If you plan to use it in crypto applications, just don't do it. Use <random> and a serious random engine like Mersene's twister std::mt19937 combined with std::random_device
If you seed your random number generator twice using srand, and get different seeds, then
you will get two sequences that will be quite different. This may be satisfactory for you. However, each sequence per se will not be a good random distribution due to the issues I mentioned above.
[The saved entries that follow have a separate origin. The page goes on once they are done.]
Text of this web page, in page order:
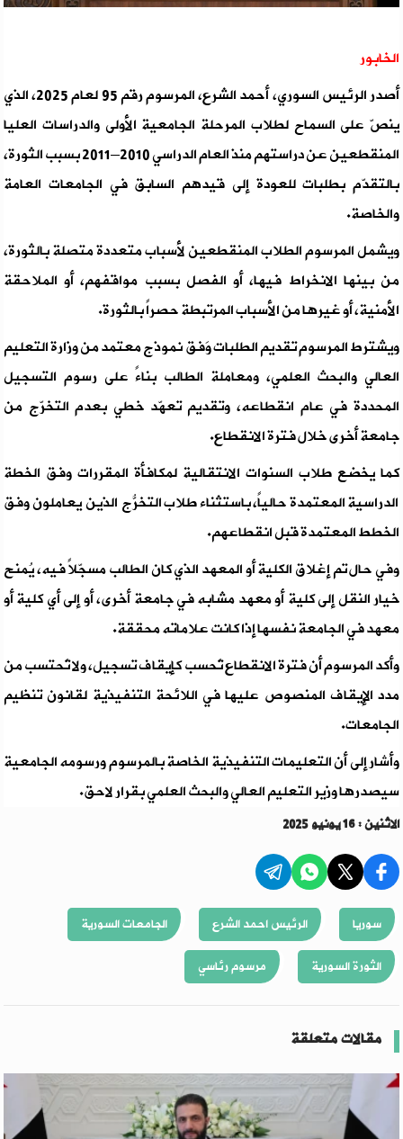
الخابور
أصدر الرئيس السوري، أحمد الشرع، المرسوم رقم 95 لعام 2025، الذي
ينصّ على السماح لطلاب المرحلة الجامعية الأولى والدراسات العليا
المنقطعين عن دراستهم منذ العام الدراسي 2010–2011 بسبب الثورة،
بالتقدّم بطلبات للعودة إلى قيدهم السابق في الجامعات العامة
والخاصة.
ويشمل المرسوم الطلاب المنقطعين لأسباب متعددة متصلة بالثورة،
من بينها الانخراط فيها، أو الفصل بسبب مواقفهم، أو الملاحقة
الأمنية، أو غيرها من الأسباب المرتبطة حصراً بالثورة.
ويشترط المرسوم تقديم الطلبات وَفق نموذج معتمد من وزارة التعليم
العالي والبحث العلمي، ومعاملة الطالب بناءً على رسوم التسجيل
المحددة في عام انقطاعه، وتقديم تعهّد خطي بعدم التخرّج من
جامعة أخرى خلال فترة الانقطاع.
كما يخضع طلاب السنوات الانتقالية لمكافأة المقررات وفق الخطة
الدراسية المعتمدة حالياً، باستثناء طلاب التخرّج الذين يُعاملون وفق
الخطط المعتمدة قبل انقطاعهم.
وفي حال تم إغلاق الكلية أو المعهد الذي كان الطالب مسجّلاً فيه، يُمنح
خيار النقل إلى كلية أو معهد مشابه في جامعة أخرى، أو إلى أي كلية أو
معهد في الجامعة نفسها إذا كانت علاماته محققة.
وأكد المرسوم أن فترة الانقطاع تُحسب كإيقاف تسجيل، ولا تُحتسب من
مدد الإيقاف المنصوص عليها في اللائحة التنفيذية لقانون تنظيم
الجامعات.
وأشار إلى أن التعليمات التنفيذية الخاصة بالمرسوم ورسومه الجامعية
سيصدرها وزير التعليم العالي والبحث العلمي بقرار لاحق.
الاثنين : 16 يونيو 2025
سوريا الرئيس احمد الشرع
الجامعات السورية
الثورة السورية
مرسوم رئاسي
مقالات متعلقة

On the other hand, if you seed your rng too many times, you will get the same seed, and THIS IS BAD, as you'll generate the same numbers over and over again.
PS: seen in the comments that pseudo-numbers depend on a seed, and this is bad. This is the definition of pseudo-numbers, and it is not a bad thing as it allows you to repeat numerical experiments with the same sequence. The idea is that each different seed should produce a sequence of (almost) random numbers, different from a previous sequence (technically, you shouldn't be able to distinguish them from a perfect random sequence).
The seed determines what random numbers will be generated, in order, i.e. srand(1), will always generate the same number on the first call to rand(), the same on the second call to rand() and so on.
In other words, if you re-seeded with the same seed before each rand() invocation, you'd generate the same random number every single time.
So successive seeding with time(0), during a single second, will mean all your random numbers after re-seeding are actually the same number.
Most of the other answers are saying exactly what the question already stated: multiple calls to srand with the same second will produce the same seed. I believe the actual question is the same one that I had, which is: why would it be bad to call srand multiple times, even if it was with a different seed every time?
I can think of three reasons:
People are not clear in their language and they actually mean srand should not be called multiple times with time() if you want different sequences of random numbers.
It's cryptographically bad because every seed passed to srand is not itself a random number (well, it's probably not). Meaning, every srand is injecting a chance for someone to guess that seed and therefore predict your stream of pseudo-random numbers.
It can mess up the distribution of pseudo-random numbers. #vsoftco's answer gave me a clue. If you call srand once, rand can be designed to give you a uniform distribution of pseudo-random numbers over its lifetime. If you call srand in the middle, however, you'll throw off that uniform distribution because it would "start over" with a new seed.
So, if you don't care about any of that, I would think it's okay to call srand more than once. In my case, I want to call it at the start of my program, but call it again after a fork() because the seed is apparently shared across child processes, and I want each child process to have its own sequence of pseudo-random numbers.
Going back to why it's cryptographically bad, it's easier to guess a seed if it's something like time() because a bad actor can try to guess the time it was seeded. That is why calling srand at the start of a program might be better, because it could be less likely that someone would guess that time as well as, say, when a server request was initiated.
But I would surmise that even passing nanoseconds would be cryptographically dangerous if there's a chance the underlying clock doesn't have that kind of precision. Imagine, for example, that you call srand(get_time_in_ns()) and the underlying clock only returns time to the nearest millisecond.
Now, I'm no crypto expert in any way, but this leads me to wonder if it would be safer than current-time to pass the output of a different pseudo-random generator as seeds to multiple srand calls? For example, can you call each srand with a number from Linux's /dev/random? (I imagine you might want to do that if you want a safer seed than the current time but still want to use rand() so you don't have the overhead of reading from the kernel every time.)